- [EXERCISE BRIEF]
In the listing below, find the line holding "versandt. Die Forderungen" and the line holding "Verbesserung der Gesundheitsversorgung". Write out those two lines and all lines between, exactly, and nothing more.

** Opening RECORD EXTRACTS block **

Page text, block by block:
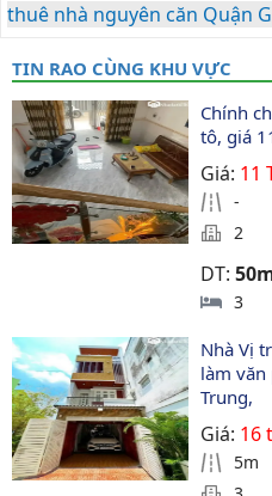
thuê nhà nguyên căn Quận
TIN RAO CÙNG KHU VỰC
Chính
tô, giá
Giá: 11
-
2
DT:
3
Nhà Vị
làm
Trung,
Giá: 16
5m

** Closing RECORD EXTRACTS block **
** Opening RECORD EXTRACTS block **

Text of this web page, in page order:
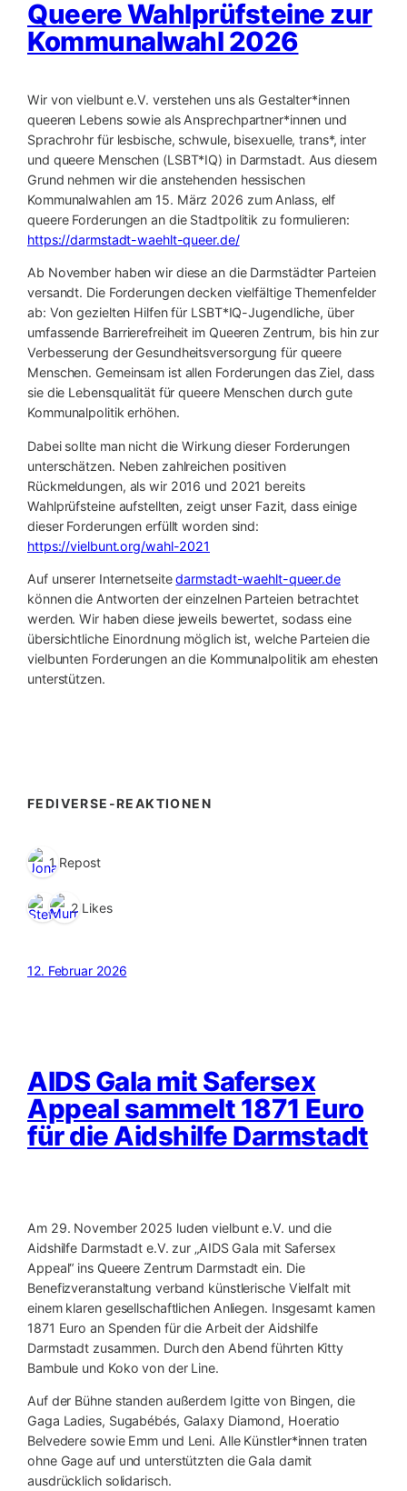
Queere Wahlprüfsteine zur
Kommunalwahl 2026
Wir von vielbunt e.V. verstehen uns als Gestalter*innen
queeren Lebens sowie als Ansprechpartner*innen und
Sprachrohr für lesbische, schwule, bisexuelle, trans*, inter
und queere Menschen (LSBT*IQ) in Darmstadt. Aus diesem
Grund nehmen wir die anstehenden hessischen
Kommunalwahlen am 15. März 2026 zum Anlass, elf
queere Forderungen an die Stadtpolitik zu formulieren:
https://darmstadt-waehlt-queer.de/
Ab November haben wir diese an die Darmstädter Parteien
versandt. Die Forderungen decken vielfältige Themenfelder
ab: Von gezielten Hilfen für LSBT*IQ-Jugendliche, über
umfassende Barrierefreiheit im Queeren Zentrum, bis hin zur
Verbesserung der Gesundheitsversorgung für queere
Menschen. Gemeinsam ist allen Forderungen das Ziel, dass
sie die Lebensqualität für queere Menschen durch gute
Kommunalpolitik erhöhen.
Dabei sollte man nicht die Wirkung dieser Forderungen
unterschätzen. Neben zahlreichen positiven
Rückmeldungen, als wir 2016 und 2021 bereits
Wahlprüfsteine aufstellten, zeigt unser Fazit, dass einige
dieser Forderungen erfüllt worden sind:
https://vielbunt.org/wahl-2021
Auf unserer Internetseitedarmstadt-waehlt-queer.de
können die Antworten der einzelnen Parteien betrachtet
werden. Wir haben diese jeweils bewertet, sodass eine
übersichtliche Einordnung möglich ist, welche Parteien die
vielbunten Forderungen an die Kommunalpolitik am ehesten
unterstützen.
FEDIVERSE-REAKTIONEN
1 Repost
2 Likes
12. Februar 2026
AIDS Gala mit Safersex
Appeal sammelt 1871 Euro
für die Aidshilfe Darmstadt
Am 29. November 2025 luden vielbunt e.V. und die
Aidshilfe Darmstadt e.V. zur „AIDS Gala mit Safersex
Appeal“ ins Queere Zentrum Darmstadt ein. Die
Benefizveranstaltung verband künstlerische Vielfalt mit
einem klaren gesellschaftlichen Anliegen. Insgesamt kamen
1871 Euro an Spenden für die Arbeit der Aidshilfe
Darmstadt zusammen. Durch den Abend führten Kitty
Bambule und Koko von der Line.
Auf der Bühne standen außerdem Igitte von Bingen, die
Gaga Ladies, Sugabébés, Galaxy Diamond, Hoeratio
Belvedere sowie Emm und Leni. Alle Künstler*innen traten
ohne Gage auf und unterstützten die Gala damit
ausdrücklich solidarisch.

** Closing RECORD EXTRACTS block **
** Opening RECORD EXTRACTS block **

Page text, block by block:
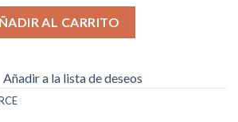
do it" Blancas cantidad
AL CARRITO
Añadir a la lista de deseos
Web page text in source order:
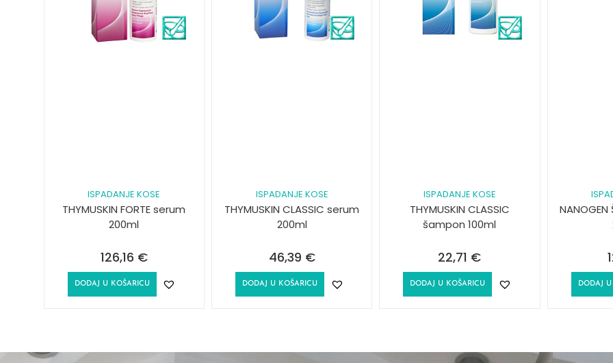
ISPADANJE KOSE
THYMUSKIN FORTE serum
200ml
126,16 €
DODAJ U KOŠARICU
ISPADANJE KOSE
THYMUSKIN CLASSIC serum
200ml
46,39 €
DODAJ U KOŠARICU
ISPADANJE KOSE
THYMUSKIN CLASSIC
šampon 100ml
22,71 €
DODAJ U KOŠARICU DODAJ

** Closing RECORD EXTRACTS block **

- [TASK SOLUTION]
versandt. Die Forderungen decken vielfältige Themenfelder
ab: Von gezielten Hilfen für LSBT*IQ-Jugendliche, über
umfassende Barrierefreiheit im Queeren Zentrum, bis hin zur
Verbesserung der Gesundheitsversorgung für queere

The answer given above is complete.